In 1974, when Englishman Richard Kirkby was invited to teach at Nanjing University, he entered a country that, as far as foreigners were concerned, was closed and mysterious. And he witnessed the tumult of the Cultural Revolution, despite official efforts to isolate the tiny group of foreigners in China.

Following an interlude in Hong Kong, in 1978 the academic was persuaded to return to China, and a posting at Shandong University. By then, the nation was regaining its balance and for the first time it was possible to forge almost normal relationships with acquaintances and colleagues.

What follows is an excerpt from Kirkby’s new book, Intruder in Mao’s Realm (Earnshaw Books).

SEX WAS A MINEFIELD in Cultural Revolution China. Youthful urges were brutally repressed, and in at least one case, willing lovers condemned to death. This kind of thing was confirmed to me more than once by friends who had shared the Red Guard life. Happily, as an alien on the fringe of the great Chinese masses my own experience of vital bodily functions was rather less harrowing.
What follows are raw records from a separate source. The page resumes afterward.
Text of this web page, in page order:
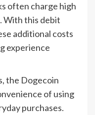
often charge high
With this debit
additional costs
experience
the Dogecoin
of using
purchases.
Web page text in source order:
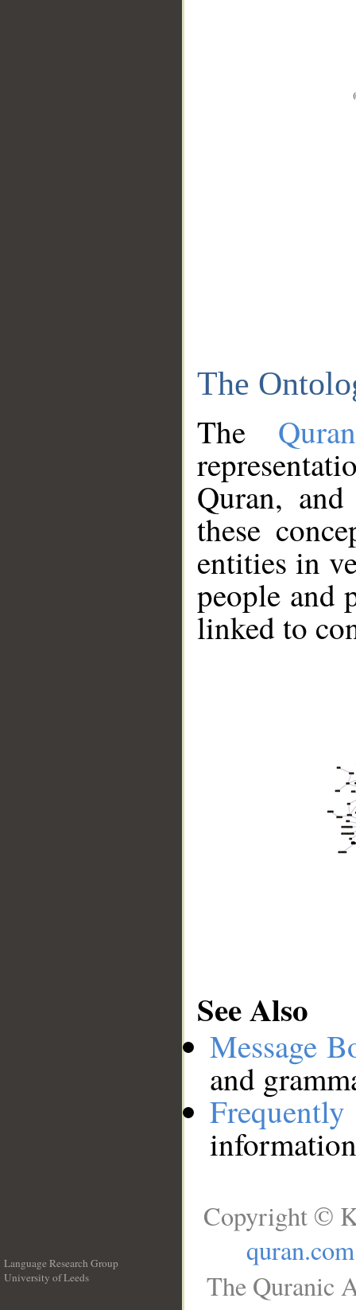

The cultural offerings of Mao’s China had no room for any human relationship other than revolutionary camaraderie. There was one glaring exception – “foreign culture” in the form of North Korean movies readily permitted to the weary Chinese. Pyongyang and Beijing were close at the time, and it was not unusual to spot North Koreans in China on some obscure official business. Long after the Chinese had been allowed to dispense with their Chairman Mao badges, the giveaway was the Great Leader Kim Il-sung’s porky face on every lapel.

In an unguarded moment, a colleague joked that amongst all the world’s peoples, only the Koreans found Mao’s China a good place for a relaxing holiday. Yet in the realm of the silver screen lay a paradox. Like their Chinese counterparts, the North Korean film studios were expected to churn out patriotic epics of revolutionary bravado. But in contrast to the Chinese fare, Korean movies were laced with tear-jerking story lines which not infrequently turned upon the love between a man and a woman.

[Kirkby and his wife, Jo’s] visits to the cinema or revolu­tionary opera were pretty well obligatory in Nanjing. Just when we were looking forward to a peaceful evening, our minder would turn up and boldly announce, “You will go to see a show tonight.” We knew that to rebel would be an affront, so invariably we went. But we soon brightened up when a Korean film was on offer, and it was clear that the Chinese audiences just loved these creations even though the scenes depicting physical proximity between actors of opposite sexes were often crudely cut. Cultural Revolution China saw fit to censor – of all people – the North Koreans.

Indeed, the ultra-puritanical society in which we were immersed embodied a host of paradoxical surprises. I was once strongly reprimanded by our Party overseer for touching a female student’s forearm. I had momentarily forgotten that this part of the female form carries sexual overtones; all I had been trying to do was get over a difficult point of grammar. We were a little taken aback that, to the Chinese, no medical consultation was complete without a needle being wielded, invariably to one’s fleshy behind. Yet when I happened to pass by the ever-crowded clinic and the same young woman was offering her naked bottom to the nurse’s giant syringe, not an unworthy thought seemed to cross the minds of the onlookers. I tried to remember this whenever my own hairy rump was laid bare for the delectation of passing colleagues and students alike.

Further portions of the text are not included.